OK...my wife gave me permission to go if I brought our daughter with me. I'll be bringing plants to sell, so I'm guessing I'll be a member shortly 

For the auctions...I'm assuming cash only?

See everyone there!

--Mike


----------



## SanDiegoFishes (Jun 13, 2004)

turbomkt said:


> OK...my wife gave me permission to go if I brought our daughter with me. I'll be bringing plants to sell, so I'm guessing I'll be a member shortly
> 
> For the auctions...I'm assuming cash only?
> 
> ...


Hey Mike,
That's great!

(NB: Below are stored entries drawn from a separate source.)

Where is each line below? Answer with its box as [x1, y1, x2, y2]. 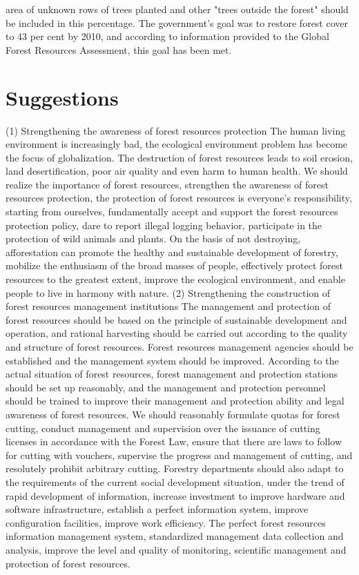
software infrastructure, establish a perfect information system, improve [6, 502, 309, 516]
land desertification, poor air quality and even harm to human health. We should [6, 164, 348, 178]
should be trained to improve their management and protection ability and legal [6, 393, 345, 408]
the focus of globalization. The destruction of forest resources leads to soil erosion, [6, 150, 353, 164]
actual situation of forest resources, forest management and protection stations [6, 367, 338, 381]
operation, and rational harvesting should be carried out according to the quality [6, 326, 348, 340]
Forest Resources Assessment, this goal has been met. [6, 42, 232, 57]
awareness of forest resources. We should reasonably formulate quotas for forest [6, 407, 340, 421]
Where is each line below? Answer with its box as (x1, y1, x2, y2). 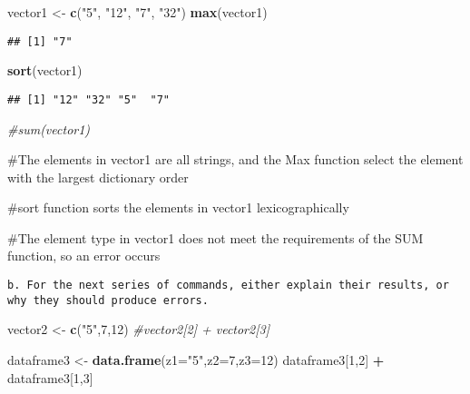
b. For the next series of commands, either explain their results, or (7, 279, 449, 292)
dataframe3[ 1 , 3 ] (7, 368, 93, 387)
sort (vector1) (7, 61, 83, 80)
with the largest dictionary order (7, 167, 189, 186)
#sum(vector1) (7, 119, 91, 138)
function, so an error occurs (7, 246, 161, 265)
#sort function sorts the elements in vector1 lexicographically (7, 198, 349, 217)
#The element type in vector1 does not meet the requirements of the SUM (7, 228, 424, 247)
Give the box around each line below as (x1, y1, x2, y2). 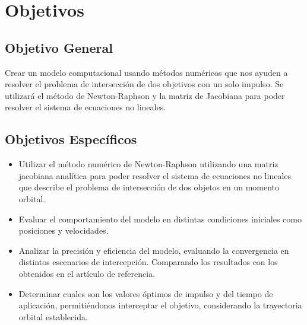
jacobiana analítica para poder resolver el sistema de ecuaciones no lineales (18, 169, 292, 181)
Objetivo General (5, 38, 113, 56)
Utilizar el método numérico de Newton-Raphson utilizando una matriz (18, 158, 278, 170)
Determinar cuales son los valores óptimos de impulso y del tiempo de (18, 287, 273, 299)
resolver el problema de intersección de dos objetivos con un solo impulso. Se (5, 78, 284, 90)
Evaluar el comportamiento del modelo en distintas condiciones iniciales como (18, 212, 302, 225)
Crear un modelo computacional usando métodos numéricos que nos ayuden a (5, 66, 288, 78)
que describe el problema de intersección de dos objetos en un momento (18, 181, 280, 193)
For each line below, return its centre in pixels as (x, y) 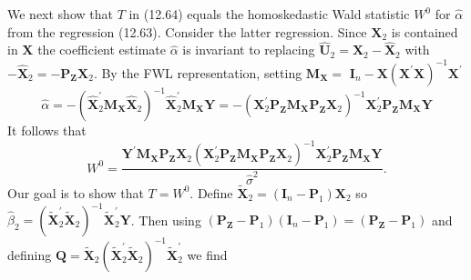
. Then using (166, 219)
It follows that (47, 130)
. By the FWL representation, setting (198, 72)
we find (207, 254)
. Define (211, 192)
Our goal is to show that (76, 192)
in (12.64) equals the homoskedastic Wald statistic (269, 14)
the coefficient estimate (102, 50)
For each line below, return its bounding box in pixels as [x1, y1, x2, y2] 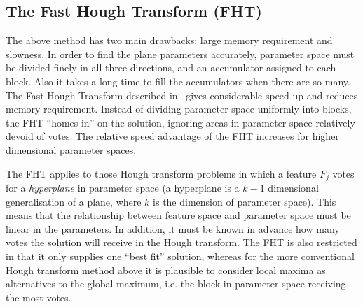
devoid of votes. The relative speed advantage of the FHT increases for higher [6, 129, 339, 143]
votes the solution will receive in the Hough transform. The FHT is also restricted [6, 235, 357, 250]
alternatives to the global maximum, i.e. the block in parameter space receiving [6, 276, 346, 291]
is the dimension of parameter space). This [153, 194, 336, 208]
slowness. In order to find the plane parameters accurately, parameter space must [6, 46, 355, 61]
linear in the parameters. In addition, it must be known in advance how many [6, 221, 340, 236]
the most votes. [6, 290, 71, 304]
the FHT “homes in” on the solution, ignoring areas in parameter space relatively [6, 115, 355, 129]
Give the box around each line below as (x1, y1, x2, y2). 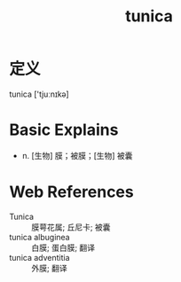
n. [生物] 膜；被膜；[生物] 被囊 (21, 150, 133, 161)
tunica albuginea (9, 231, 70, 242)
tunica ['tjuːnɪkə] (9, 89, 69, 99)
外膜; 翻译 (31, 262, 68, 273)
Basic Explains (9, 120, 119, 140)
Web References (9, 182, 135, 202)
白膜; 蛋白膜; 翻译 (31, 242, 96, 253)
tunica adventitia (9, 252, 70, 262)
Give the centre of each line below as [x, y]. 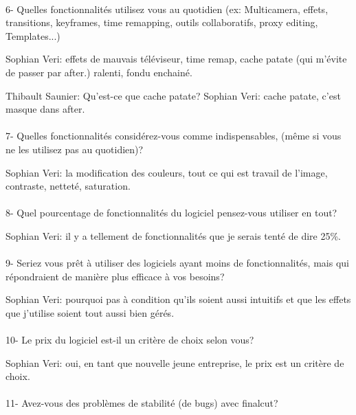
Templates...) [33, 35]
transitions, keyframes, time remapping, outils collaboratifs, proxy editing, [162, 22]
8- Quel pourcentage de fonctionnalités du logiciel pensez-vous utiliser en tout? [171, 213]
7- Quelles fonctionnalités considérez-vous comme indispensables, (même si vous [174, 136]
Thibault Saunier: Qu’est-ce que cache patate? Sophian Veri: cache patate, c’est [173, 95]
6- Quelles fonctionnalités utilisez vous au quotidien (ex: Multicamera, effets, [167, 9]
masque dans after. [45, 109]
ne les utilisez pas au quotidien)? [75, 149]
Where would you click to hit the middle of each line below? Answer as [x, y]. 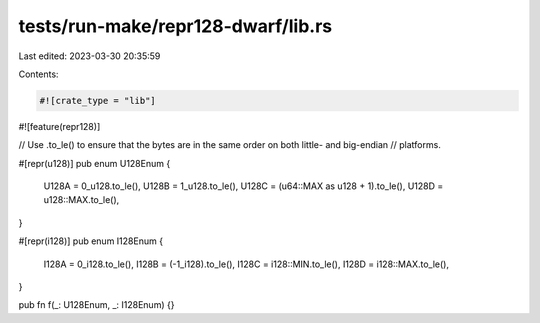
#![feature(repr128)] [59, 126]
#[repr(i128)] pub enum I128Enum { [91, 241]
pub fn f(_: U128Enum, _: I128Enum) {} [96, 305]
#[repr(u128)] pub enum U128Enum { [94, 163]
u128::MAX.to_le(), [81, 200]
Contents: [38, 74]
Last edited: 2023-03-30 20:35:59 [89, 56]
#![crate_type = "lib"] [98, 100]
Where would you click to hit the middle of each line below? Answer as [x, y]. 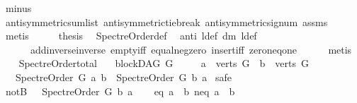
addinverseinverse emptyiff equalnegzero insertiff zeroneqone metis [191, 49]
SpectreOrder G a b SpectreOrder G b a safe [124, 77]
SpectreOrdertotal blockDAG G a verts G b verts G [164, 63]
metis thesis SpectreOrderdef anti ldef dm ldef [131, 36]
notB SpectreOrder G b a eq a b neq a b [120, 91]
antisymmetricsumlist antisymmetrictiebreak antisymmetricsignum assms [166, 22]
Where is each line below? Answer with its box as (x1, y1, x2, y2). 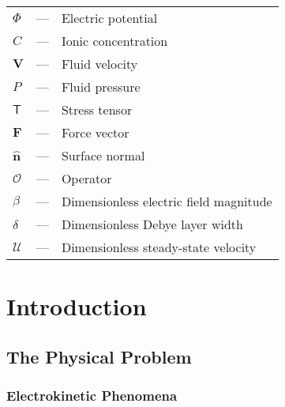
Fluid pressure (61, 77, 141, 96)
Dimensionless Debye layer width (61, 215, 243, 233)
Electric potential (61, 9, 158, 27)
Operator (61, 169, 112, 187)
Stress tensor (61, 100, 133, 119)
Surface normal (61, 146, 145, 164)
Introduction (6, 290, 147, 322)
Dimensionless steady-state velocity (61, 238, 257, 256)
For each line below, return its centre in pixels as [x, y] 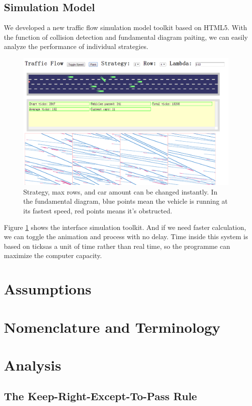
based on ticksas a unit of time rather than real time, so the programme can [117, 246]
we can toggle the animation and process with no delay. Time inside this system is [126, 236]
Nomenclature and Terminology [112, 327]
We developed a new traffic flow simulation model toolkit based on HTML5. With [126, 27]
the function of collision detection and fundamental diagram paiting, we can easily [126, 37]
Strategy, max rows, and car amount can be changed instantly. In [120, 191]
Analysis [33, 365]
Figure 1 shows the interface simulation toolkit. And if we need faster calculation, [125, 227]
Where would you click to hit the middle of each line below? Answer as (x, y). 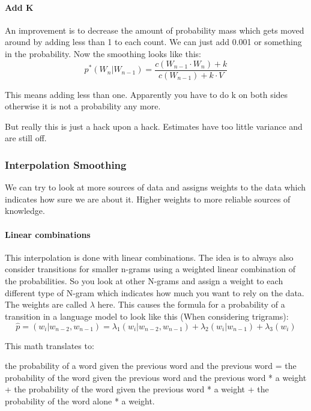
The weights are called (46, 304)
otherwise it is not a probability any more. (83, 106)
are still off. (26, 138)
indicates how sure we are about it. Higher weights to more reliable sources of (148, 199)
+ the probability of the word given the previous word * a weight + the (137, 389)
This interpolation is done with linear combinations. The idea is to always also (149, 257)
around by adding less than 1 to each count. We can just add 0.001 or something (153, 42)
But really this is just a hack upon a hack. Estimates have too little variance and (154, 126)
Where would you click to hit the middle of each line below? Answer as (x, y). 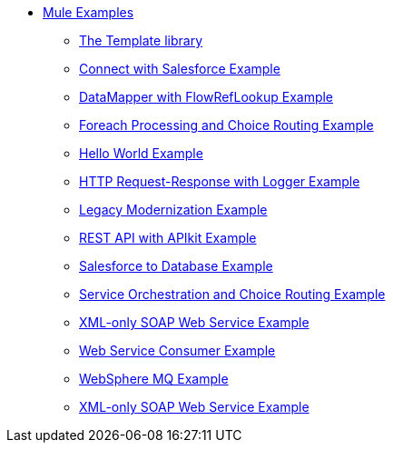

We have so many plant nuts in the club, they will be well received  We also have some awesome plant growers in the club with rare and unusual stuff, so you will probably go home with a bunch of new ones, LOL!!
Kids are most welcome at the meeting, we even have donuts and punch (don't tell your wife, big grin!)
Since you are selling and joining, you are AOK with a check, the cash rule is only for non members.
See you tonight, I look forward to meeting you and buying your plants!
Barb


----------



## titan97 (Feb 14, 2005)

I wish I could have been there guys and gals. My wife had emergency gallbladder surgery and I was at the hospital all day. Everything is doing well with her, BTW. 

I was just hoping to pick up some java moss and dwarf sag at the auction. Looks like I'll have to run to the LFS and see what they have . . . .. 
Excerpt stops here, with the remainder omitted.